Do you know of any indecomposable ring that has no isolated elements and is neither reversible, nor integral, nor nilpotent, nor unitary?

Question

Let $R$ be a non commutative ring. We will say that an element of $R$ is isolated if it is zero divisor and nothing nonzero annihilates it at the same time on both sides.

Note that there are many classes of rings that do not contain isolated elements.

$\bullet$ If $R$ is an integral ring, it does not contain isolated elements.

$\bullet$ If $R$ is a nilpotent ring, it does not contain isolated elements.

$\bullet$ If $R$ is a reversible ring, it does not contain isolated elements.

$\bullet$ If $R$ is a finite unital ring, it does not contain isolated elements.

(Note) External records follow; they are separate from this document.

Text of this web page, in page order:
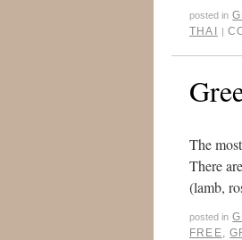
posted in
THAI
|
The
There
(lamb,
posted in
FREE,
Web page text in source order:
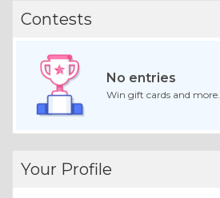
Contests
No entries
Win gift cards and more.
Your Profile
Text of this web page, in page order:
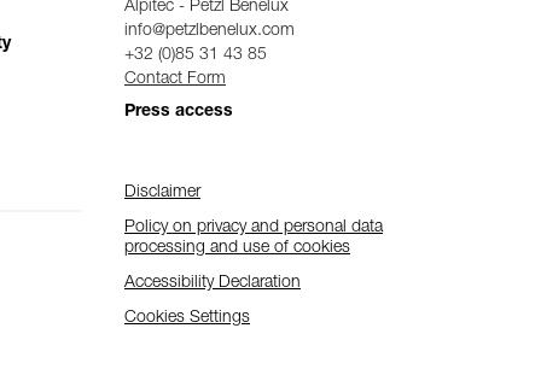
Alpitec - Petzl Benelux
info@petzlbenelux.com
+32 (0)85 31 43 85
Contact Form
Press access
Disclaimer
Policy on privacy and personal data
processing and use of cookies
Accessibility Declaration
Cookies Settings
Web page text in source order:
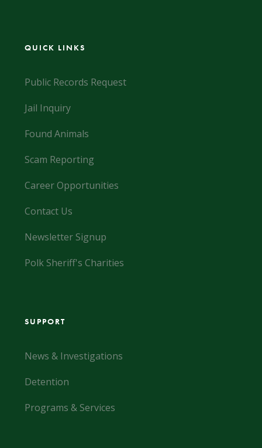
QUICK LINKS
Public Records Request
Jail Inquiry
Found Animals
Scam Reporting
Career Opportunities
Contact Us
Newsletter Signup
Polk Sheriff's Charities
SUPPORT
News & Investigations
Detention
Programs & Services
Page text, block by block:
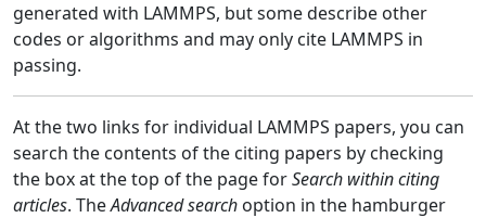
generated with LAMMPS, but some describe other
codes or algorithms and may only cite LAMMPS in
passing.
At the two links for individual LAMMPS papers, you can
search the contents of the citing papers by checking
the box at the top of the page forSearch within citing
articles. TheAdvanced search option in the hamburger
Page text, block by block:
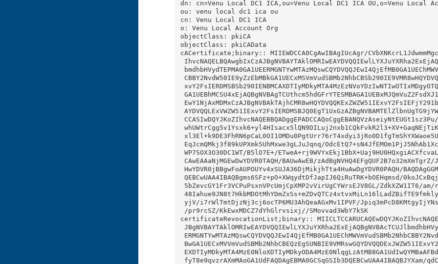
dn: cn=Venu Local DC1 ICA,ou=Venu Local DC1 ICA OU,o=Venu Local
ou: venu local dc1 ica ou
cn: Venu Local DC1 ICA
o: Venu Local Account Org
objectClass: pkiCA
objectClass: pkiCAData
cACertificate;binary:: MIIEWDCCA0CgAwIBAgIUcAgr/
certificateRevocationList;binary::
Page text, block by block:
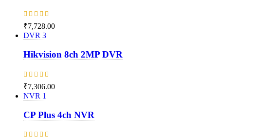
Rated
5.00 out
of 5
₹7,728.00
DVR 3
Hikvision 8ch 2MP DVR
Rated
4.67out
of 5
₹7,306.00
NVR 1
CP Plus 4ch NVR
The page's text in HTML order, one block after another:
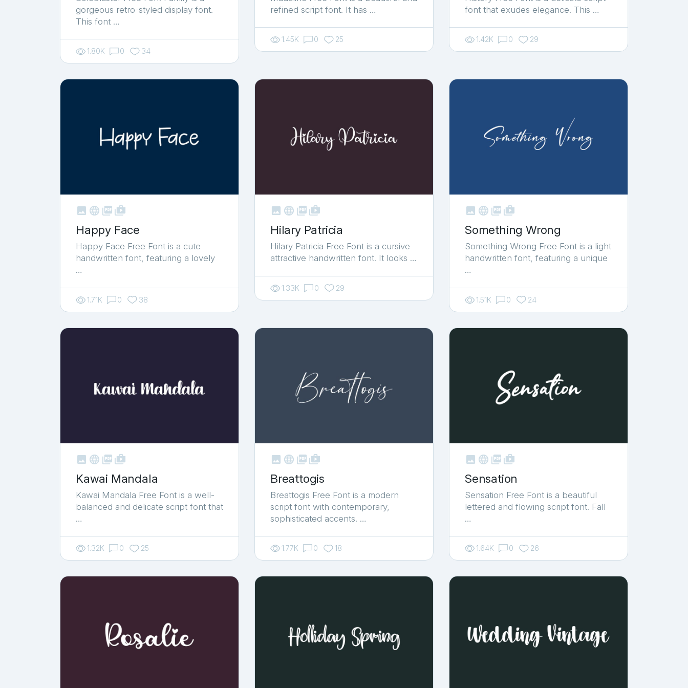
gorgeous retro-styled display font.
This font …
1.80K 0 34
refined script font. It has …
1.45K 0 25
font that exudes elegance. This …
1.42K 0 29
   shop_two
Happy Face
Happy Face Free Font is a cute
handwritten font, featuring a lovely
…
1.71K 0 38
   shop_two
Hilary Patricia
Hilary Patricia Free Font is a cursive
attractive handwritten font. It looks …
1.33K 0 29
   shop_two
Something Wrong
Something Wrong Free Font is a light
handwritten font, featuring a unique
…
1.51K 0 24
   shop_two
Kawai Mandala
Kawai Mandala Free Font is a well-
balanced and delicate script font that
…
1.32K 0 25
   shop_two
Breattogis
Breattogis Free Font is a modern
script font with contemporary,
sophisticated accents. …
1.77K 0 18
   shop_two
Sensation
Sensation Free Font is a beautiful
lettered and flowing script font. Fall
…
1.64K 0 26
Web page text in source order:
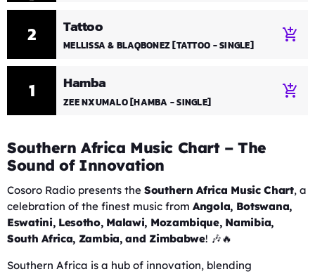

Do you know of any indecomposable ring that has no isolated elements and is neither reversible, nor integral, nor nilpotent, nor finite unital?

Answer 1

Let $F$ be a field, and let $$ R:=F\langle x,y\, :\, x^2=xy=y^2=0\rangle. $$ Notice that $\{1,x,y,yx\}$ is an $F$-basis for $R$ as an $F$-vector space.

This ring is not reversible since $xy=0$ but $yx\neq 0$.

If by "integral" you mean a domain, then this ring is clearly not a domain (since it isn't reversible).

It is not nilpotent, since it contains $1\neq 0$.

It is not finite if $F$ is an infinite field.

This ring is indecomposable, as the only idempotents are the trivial ones. (To see this, first note that the constant term of an idempotent $e$ must be idempotent, as this is a graded ring, graded by degree. After replacing $e$ by $1-e$ if necessary, we may assume the constant term is $0$. But then $e$ is nilpotent, and the only nilpotent idempotent is $0$.)

Every element in this ring without $1$ in its support is annihilated, from both the left and the right, by $yx$. As no element with $1$ in its support is a zero-divisor, there are no isolated elements.